Ratio enim transcendit sensum, secundum diversitatem cognitorum,

  • nam sensus est particularium,
  • ratio vero universalium.

Et ideo oportet 

  • quod sit alius appetitus tendens in bonum universale, qui debetur rationi;
  • et alius tendens in bonum particulare, qui debetur sensui.

Sed intellectus et ratio differunt quantum ad modum cognoscendi,

  • quia scilicet intellectus cognoscit simplici intuitu,
  • ratio vero discurrendo de uno in aliud.

Sed tamen

  • ratio per discursum pervenit ad cognoscendum illud,
  • quod intellectus sine discursu cognoscit,

scilicet universale. 

Idem est ergo obiectum quod appetitivae proponitur

  • et ex parte rationis,
  • et ex parte intellectus.

Unde in angelis, qui sunt intellectuales tantum, non est appetitus superior voluntate.

 


a. Au lieu de "Ce n'est pas de la même manière que la raison est supérieure au sens, et l'intelligence à la raison."

1. -- "simplici intuiti" : attention, le mot intuiti (participe parfait passif, masculin) désigne
- ou un acte dans lequel l'image d'une réalité est réfléchie par un miroir (Gaffiot)
- ou un acte de considération attentive (Gaffiot, Deferrari), possiblement accompagnée d'étonnement ou d'admiration (Cassel's) .
Ces deux dimensions sont à reprendre dans ce qui se passe dans l'appréhension, où l'intellect produit un concept universel abstrait à partir de l'image de la réalité laissée dans l'imagination. Il ne s'agit en aucun cas de comprendre ce mot comme nous comprenons l'intuition artistique aujourd'hui.

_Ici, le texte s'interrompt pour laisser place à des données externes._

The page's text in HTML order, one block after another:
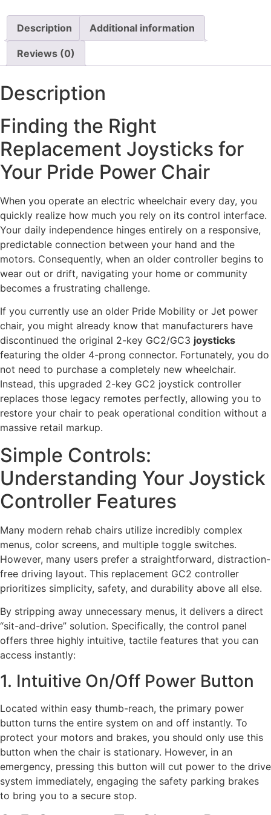
Description Additional information
Reviews (0)
Description
Finding the Right
Replacement Joysticks for
Your Pride Power Chair
When you operate an electric wheelchair every day, you
quickly realize how much you rely on its control interface.
Your daily independence hinges entirely on a responsive,
predictable connection between your hand and the
motors. Consequently, when an older controller begins to
wear out or drift, navigating your home or community
becomes a frustrating challenge.
If you currently use an older Pride Mobility or Jet power
chair, you might already know that manufacturers have
discontinued the original 2-key GC2/GC3 joysticks
featuring the older 4-prong connector. Fortunately, you do
not need to purchase a completely new wheelchair.
Instead, this upgraded 2-key GC2 joystick controller
replaces those legacy remotes perfectly, allowing you to
restore your chair to peak operational condition without a
massive retail markup.
Simple Controls:
Understanding Your Joystick
Controller Features
Many modern rehab chairs utilize incredibly complex
menus, color screens, and multiple toggle switches.
However, many users prefer a straightforward, distraction-
free driving layout. This replacement GC2 controller
prioritizes simplicity, safety, and durability above all else.
By stripping away unnecessary menus, it delivers a direct
“sit-and-drive” solution. Specifically, the control panel
offers three highly intuitive, tactile features that you can
access instantly:
1. Intuitive On/Off Power Button
Located within easy thumb-reach, the primary power
button turns the entire system on and off instantly. To
protect your motors and brakes, you should only use this
button when the chair is stationary. However, in an
emergency, pressing this button will cut power to the drive
system immediately, engaging the safety parking brakes
to bring you to a secure stop.
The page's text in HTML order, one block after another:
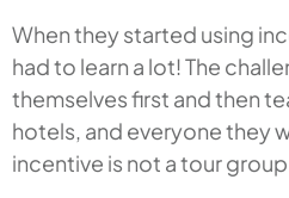
When they started using
had to learn a lot! The
themselves first and then
hotels, and everyone they
incentive is not a tour
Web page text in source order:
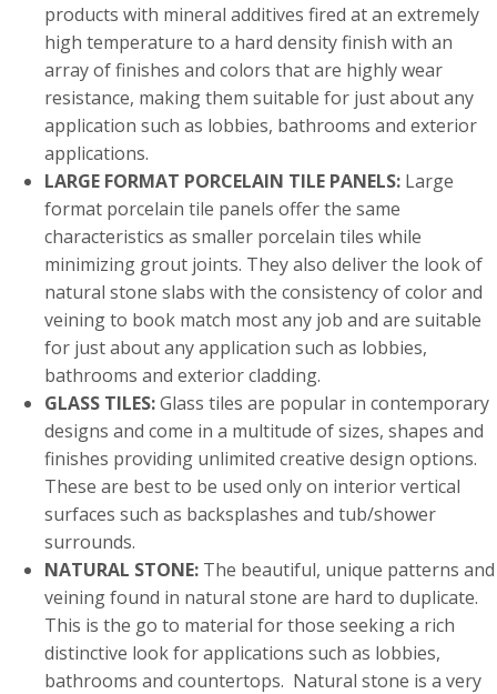
products with mineral additives fired at an extremely
high temperature to a hard density finish with an
array of finishes and colors that are highly wear
resistance, making them suitable for just about any
application such as lobbies, bathrooms and exterior
applications.
LARGE FORMAT PORCELAIN TILE PANELS: Large
format porcelain tile panels offer the same
characteristics as smaller porcelain tiles while
minimizing grout joints. They also deliver the look of
natural stone slabs with the consistency of color and
veining to book match most any job and are suitable
for just about any application such as lobbies,
bathrooms and exterior cladding.
GLASS TILES:Glass tiles are popular in contemporary
designs and come in a multitude of sizes, shapes and
finishes providing unlimited creative design options.
These are best to be used only on interior vertical
surfaces such as backsplashes and tub/shower
surrounds.
NATURAL STONE: The beautiful, unique patterns and
veining found in natural stone are hard to duplicate.
This is the go to material for those seeking a rich
distinctive look for applications such as lobbies,
bathrooms and countertops. Natural stone is a very
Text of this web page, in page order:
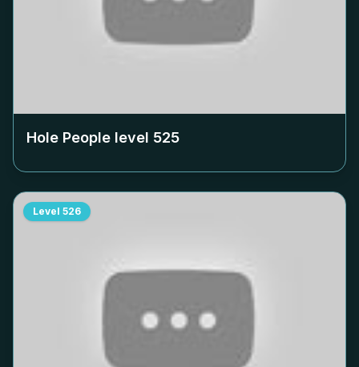
Hole People level 525
Level 526
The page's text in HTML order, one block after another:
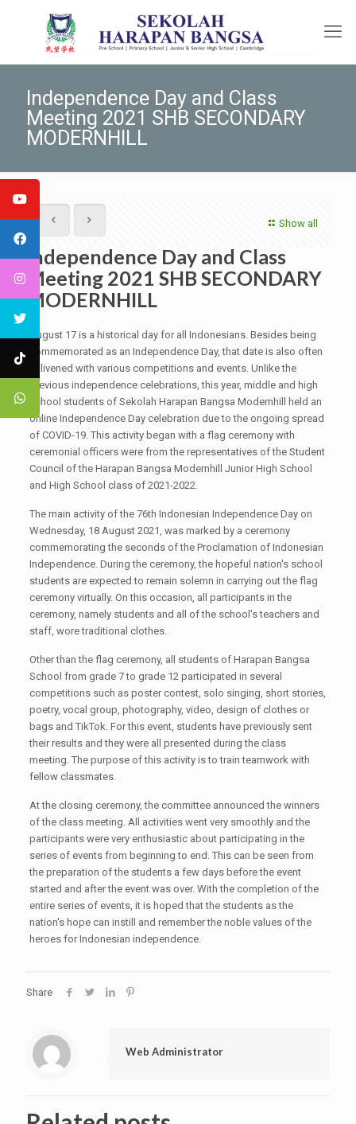
Independence Day and Class
Meeting 2021 SHB SECONDARY
MODERNHILL
Show all
Independence Day and Class
Meeting 2021 SHB SECONDARY
MODERNHILL
August 17 is a historical day for all Indonesians. Besides being
commemorated as an Independence Day, that date is also often
enlivened with various competitions and events. Unlike the
previous independence celebrations, this year, middle and high
school students of Sekolah Harapan Bangsa Modernhill held an
online Independence Day celebration due to the ongoing spread
of COVID-19. This activity began with a flag ceremony with
ceremonial officers were from the representatives of the Student
Council of the Harapan Bangsa Modernhill Junior High School
and High School class of 2021-2022.
The main activity of the 76th Indonesian Independence Day on
Wednesday, 18 August 2021, was marked by a ceremony
commemorating the seconds of the Proclamation of Indonesian
Independence. During the ceremony, the hopeful nation's school
students are expected to remain solemn in carrying out the flag
ceremony virtually. On this occasion, all participants in the
ceremony, namely students and all of the school's teachers and
staff, wore traditional clothes.
Other than the flag ceremony, all students of Harapan Bangsa
School from grade 7 to grade 12 participated in several
competitions such as poster contest, solo singing, short stories,
poetry, vocal group, photography, video, design of clothes or
bags and TikTok. For this event, students have previously sent
their results and they were all presented during the class
meeting. The purpose of this activity is to train teamwork with
fellow classmates.
At the closing ceremony, the committee announced the winners
of the class meeting. All activities went very smoothly and the
participants were very enthusiastic about participating in the
series of events from beginning to end. This can be seen from
the preparation of the students a few days before the event
started and after the event was over. With the completion of the
entire series of events, it is hoped that the students as the
nation's hope can instill and remember the noble values of the
heroes for Indonesian independence.
Share
Web Administrator
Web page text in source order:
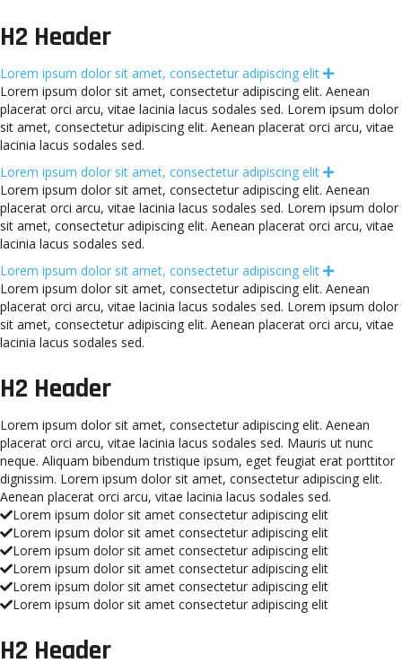
H2 Header
Lorem ipsum dolor sit amet, consectetur adipiscing elit
E
p
a
n
d
Lorem ipsum dolor sit amet, consectetur adipiscing elit. Aenean
placerat orci arcu, vitae lacinia lacus sodales sed. Lorem ipsum dolor
sit amet, consectetur adipiscing elit. Aenean placerat orci arcu, vitae
lacinia lacus sodales sed.
Lorem ipsum dolor sit amet, consectetur adipiscing elit
E
p
a
n
d
Lorem ipsum dolor sit amet, consectetur adipiscing elit. Aenean
placerat orci arcu, vitae lacinia lacus sodales sed. Lorem ipsum dolor
sit amet, consectetur adipiscing elit. Aenean placerat orci arcu, vitae
lacinia lacus sodales sed.
Lorem ipsum dolor sit amet, consectetur adipiscing elit
E
p
a
n
d
Lorem ipsum dolor sit amet, consectetur adipiscing elit. Aenean
placerat orci arcu, vitae lacinia lacus sodales sed. Lorem ipsum dolor
sit amet, consectetur adipiscing elit. Aenean placerat orci arcu, vitae
lacinia lacus sodales sed.
H2 Header
Lorem ipsum dolor sit amet, consectetur adipiscing elit. Aenean
placerat orci arcu, vitae lacinia lacus sodales sed. Mauris ut nunc
neque. Aliquam bibendum tristique ipsum, eget feugiat erat porttitor
dignissim. Lorem ipsum dolor sit amet, consectetur adipiscing elit.
Aenean placerat orci arcu, vitae lacinia lacus sodales sed.
Lorem ipsum dolor sit amet consectetur adipiscing elit
Lorem ipsum dolor sit amet consectetur adipiscing elit
Lorem ipsum dolor sit amet consectetur adipiscing elit
Lorem ipsum dolor sit amet consectetur adipiscing elit
Lorem ipsum dolor sit amet consectetur adipiscing elit
Lorem ipsum dolor sit amet consectetur adipiscing elit
H2 Header
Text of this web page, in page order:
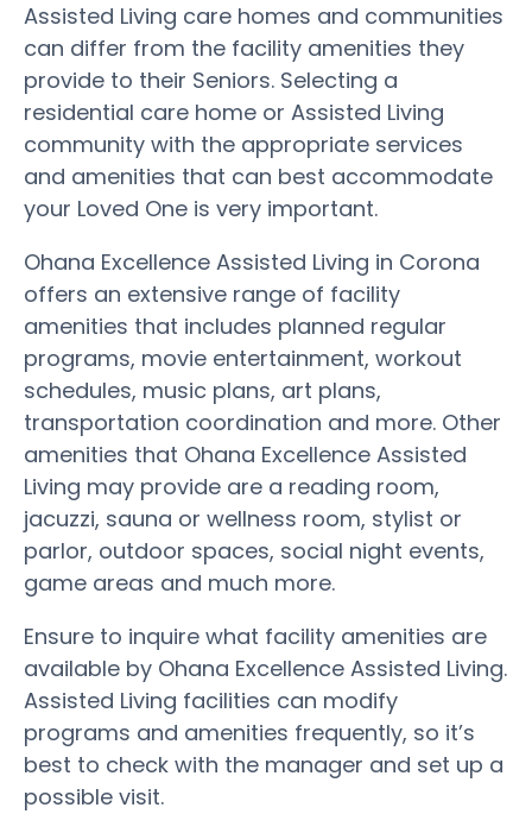
Assisted Living care homes and communities
can differ from the facility amenities they
provide to their Seniors. Selecting a
residential care home or Assisted Living
community with the appropriate services
and amenities that can best accommodate
your Loved One is very important.
Ohana Excellence Assisted Living in Corona
offers an extensive range of facility
amenities that includes planned regular
programs, movie entertainment, workout
schedules, music plans, art plans,
transportation coordination and more. Other
amenities that Ohana Excellence Assisted
Living may provide are a reading room,
jacuzzi, sauna or wellness room, stylist or
parlor, outdoor spaces, social night events,
game areas and much more.
Ensure to inquire what facility amenities are
available by Ohana Excellence Assisted Living.
Assisted Living facilities can modify
programs and amenities frequently, so it’s
best to check with the manager and set up a
possible visit.
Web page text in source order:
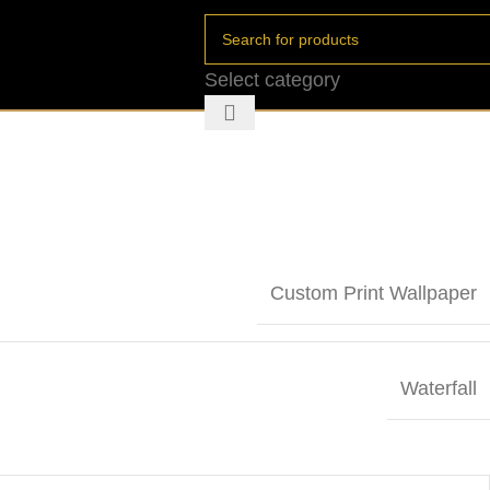
Select category
Custom Print Wallpaper
Waterfall
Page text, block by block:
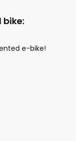
bike:
e-bike!
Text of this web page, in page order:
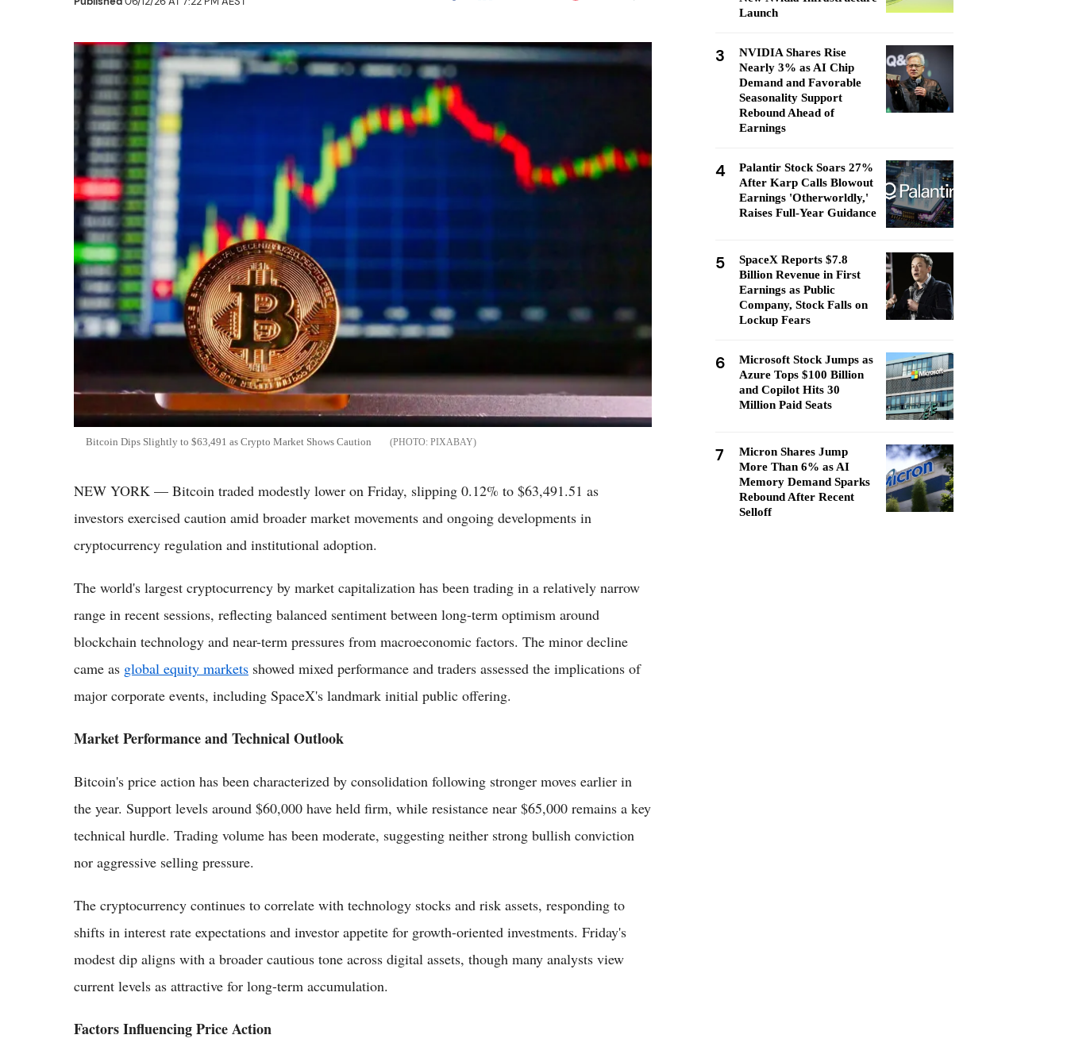
Bitcoin Dips Slightly to $63,491 as Crypto Market Shows Caution PIXABAY
NEW YORK — Bitcoin traded modestly lower on Friday, slipping 0.12% to $63,491.51 as
investors exercised caution amid broader market movements and ongoing developments in
cryptocurrency regulation and institutional adoption.
The world's largest cryptocurrency by market capitalization has been trading in a relatively narrow
range in recent sessions, reflecting balanced sentiment between long-term optimism around
blockchain technology and near-term pressures from macroeconomic factors. The minor decline
came as global equity markets showed mixed performance and traders assessed the implications of
major corporate events, including SpaceX's landmark initial public offering.
Market Performance and Technical Outlook
Bitcoin's price action has been characterized by consolidation following stronger moves earlier in
the year. Support levels around $60,000 have held firm, while resistance near $65,000 remains a key
technical hurdle. Trading volume has been moderate, suggesting neither strong bullish conviction
nor aggressive selling pressure.
The cryptocurrency continues to correlate with technology stocks and risk assets, responding to
shifts in interest rate expectations and investor appetite for growth-oriented investments. Friday's
modest dip aligns with a broader cautious tone across digital assets, though many analysts view
current levels as attractive for long-term accumulation.
Factors Influencing Price Action
Launch
3
NVIDIA Shares Rise
Nearly 3% as AI Chip
Demand and Favorable
Seasonality Support
Rebound Ahead of
Earnings
4
Palantir Stock Soars 27%
After Karp Calls Blowout
Earnings 'Otherworldly,'
Raises Full-Year Guidance
5
SpaceX Reports $7.8
Billion Revenue in First
Earnings as Public
Company, Stock Falls on
Lockup Fears
6
Microsoft Stock Jumps as
Azure Tops $100 Billion
and Copilot Hits 30
Million Paid Seats
7
Micron Shares Jump
More Than 6% as AI
Memory Demand Sparks
Rebound After Recent
Selloff
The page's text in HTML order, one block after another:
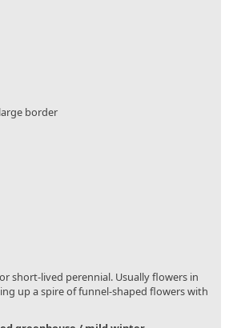
border
short-lived perennial. Usually flowers in
up a spire of funnel-shaped flowers with
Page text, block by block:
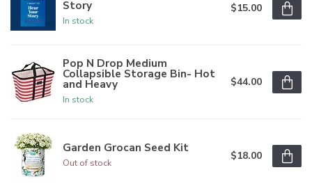
Story
In stock
$15.00
Pop N Drop Medium
Collapsible Storage Bin- Hot
and Heavy
In stock
$44.00
Garden Grocan Seed Kit
Out of stock
$18.00

2. -- A l'appréhension suit le jugement. Ce qui a été appréhendé est ensuite jugé dans la réalité. On abstrait le concept arbre à partir des expérience de tel et tel arbre, puis, on retourne au réel (en vérifiant alors que l'abstraction s'est bien faite) en jugeant : "ceci est un arbre", "ceci est bien un arbre".

3. -- Le raisonnement se terminera lui aussi dans un jugement, mais de manière médiate, à travers la discursion.

4. -- La finale du texte s'explique ainsi : si la raison et l'intellect touchait une réalité différente, ils proposeraient tout deux une réalité différente à la partie appétitive, il faudrait alors deux puissances appétitives différentes, et donc une en plus de la puissance volontaire.

5. -- Soulignons encore une fois que la volonté ne peux faire sans l'intellect (ou la raison) pour pouvoir aimer spirituellement un bien spirituel, car il faut qu'elle puisse d'abord en juger, et le jugement passe par l'universel.